Rod Hernandez talks about his fiancee, Tetyana Nikitina, in the picture behind him, Saturday at his home in West Valley City. Nikitina was fatally shot on Friday.
Keith Johnson, Deseret News
WEST VALLEY CITY — Through the cell phone, the popping sounded like a light bulb exploding.
Then the phone on the other end seemed to hit plastic.
The engine was still running.
But there was no response.
The likely scenario, Rod Hernandez thought, was that his fiancee had just been in a crash, hit broadside because she was talking on the phone to him.
The horrific truth was yet to be revealed to him, that Tetyana Nikitina, whom he was going to marry Feb. 14, had been gunned down in her car as she was leaving the school where she worked.
For minutes, Rod Hernandez waited on the phone, not daring to hang up. He left the pork chops he had been cooking and began the drive to the Salt Lake CAP Head Start.
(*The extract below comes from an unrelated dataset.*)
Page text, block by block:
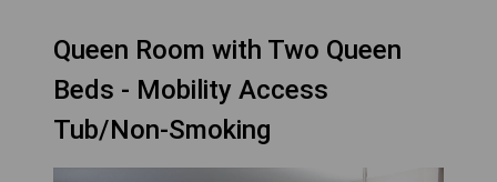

Through the phone, he began to hear sirens, then men talking — paramedics.
He was still on the phone when he arrived to find the area around Nikitina's car cordoned off by police tape.
"I found out she got shot," Rod Hernandez said.
Later, at the hospital, he learned Nikitina, 34, had died.
Unified Police officers arrested Nikitina's ex-mother-in-law, Mary Nance Hanson, 70, on investigation of murder.
Hanson is a concealed weapons permit holder, and her most recent address is in Taylorsville. Investigators found her car parked about a mile away from the crime scene, said Unified Police Lt. Don Hutson.
Police say Hanson fired several shots at Nikitina, then reloaded and fired several more rounds.
And for the past two days, Rod Hernandez has been left replaying his last hours with Nikitina.
"When I woke up in the morning to go to work, I didn't want to go," he said. "She was there, and I was holding her. When I left, I just wanted her there so bad."
Then there was the phone call — that last one — at 3:27 p.m.
Originally, Rod Hernandez and Nikitina had planned to get married in May, but started getting antsy and moved the wedding up to Valentine's Day.
He now wishes he had married her sooner.
"I'm never going to meet another woman like that," he said.
Family members gathered at Hernandez's West Valley home Saturday to mourn Nikitina, who was known as Tanya.